When we write new data into XT2, we append 'events' to a log, each consisting of the system-time that the event was asserted, the valid-from and valid-to of the event (if explicitly specified), and the document itself.

(Appending to an immutable log is the absolute quickest write operation we could perform, but not the quickest to read. We have other processes to make the read-side fast, which I really should write up in another blog at some point…^[1])

On query, we essentially then have to 'replay' these events to filter out the versions that aren’t relevant for the query at hand. That query may only wish to see rows that are currently valid (the default behaviour), it may wish to see the database at a certain time in the past, it may wish to see the whole edit history of a given entity. We refer to this filtering out of irrelevant versions as 'bitemporal resolution'.

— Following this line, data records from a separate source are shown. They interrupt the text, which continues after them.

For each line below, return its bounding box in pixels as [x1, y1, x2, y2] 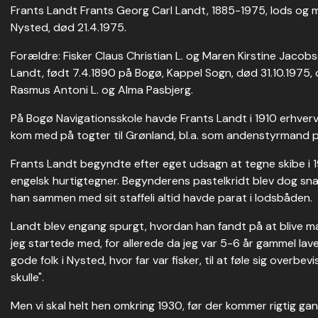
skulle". [11, 270, 44, 285]
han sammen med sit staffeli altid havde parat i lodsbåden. [11, 190, 312, 205]
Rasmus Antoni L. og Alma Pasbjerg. [11, 82, 193, 97]
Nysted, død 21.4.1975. [11, 20, 126, 35]
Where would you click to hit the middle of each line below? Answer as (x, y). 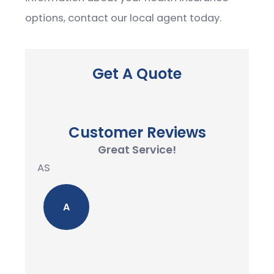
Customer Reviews (137, 133)
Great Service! (137, 150)
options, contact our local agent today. (124, 18)
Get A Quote (137, 74)
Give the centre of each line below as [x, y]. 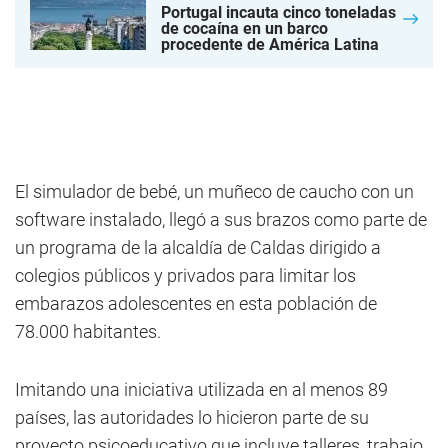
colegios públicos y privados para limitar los [185, 275]
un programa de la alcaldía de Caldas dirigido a [198, 247]
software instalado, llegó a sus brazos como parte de [221, 219]
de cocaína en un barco [244, 28]
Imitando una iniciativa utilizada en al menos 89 [201, 389]
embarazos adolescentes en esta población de [196, 303]
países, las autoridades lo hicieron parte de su [192, 417]
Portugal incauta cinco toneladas [278, 12]
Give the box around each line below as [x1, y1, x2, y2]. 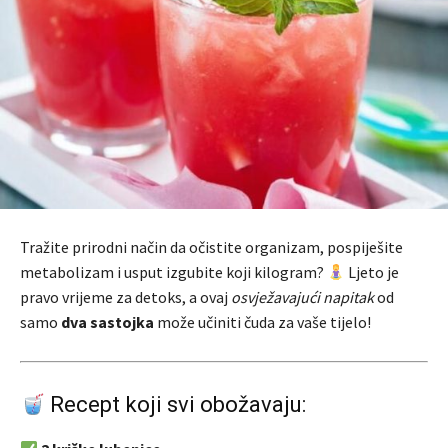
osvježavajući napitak [231, 287, 374, 308]
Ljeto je [345, 262, 400, 283]
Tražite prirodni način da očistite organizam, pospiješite [20, 237, 403, 258]
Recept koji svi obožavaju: [45, 392, 307, 418]
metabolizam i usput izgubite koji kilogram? [20, 262, 327, 283]
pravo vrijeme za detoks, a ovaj [20, 287, 231, 308]
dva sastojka [61, 312, 154, 333]
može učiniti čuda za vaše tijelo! [154, 312, 371, 333]
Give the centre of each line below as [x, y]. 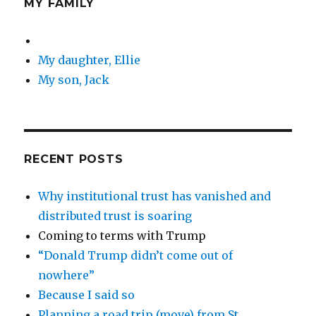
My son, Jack [74, 80]
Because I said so [87, 295]
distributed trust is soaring [115, 216]
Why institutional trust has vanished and [155, 196]
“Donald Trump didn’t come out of [136, 255]
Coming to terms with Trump [122, 236]
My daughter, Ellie [90, 60]
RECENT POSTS [74, 159]

This is in stark contrast to how you might implement bitemporality in a database not designed for it - usually, for a unitemporal table, this involves finding the 'current' record on update, updating its 'valid-to' column, and inserting your new row (often using triggers). For a bitemporal table, this becomes quite a convoluted process of splitting rectangles - as anyone who’s ever hand-rolled bitemporality can no doubt attest!

We maintain a primary index that is sorted first by the entity ID, then by descending system-time - this is to prioritise low-latency lookups by primary key, and queries at the current time (or both!). For each entity, we then start at the most recently recorded event, and play back in time as far as we need to (not very, in the case of current-time queries!).

Imagine a simple entity updated twice - the graph of its history looks like this:

Bitemporal diagram of a twice-updated entity

Figure 1. Diagram showing two updates to an entity

In this diagram:

The first version is in blue. It’s then superseded by orange, and again by green.
Taking a view of the timeline between T1 and T2 (bottom dashed line), we thought the entity would be forever blue - hence extending to the right-hand side.
Currently (top dashed line), and for all system-times into the future, we know that it was blue between T1 and T2 (valid time), orange between T2 and T3, and green from T3.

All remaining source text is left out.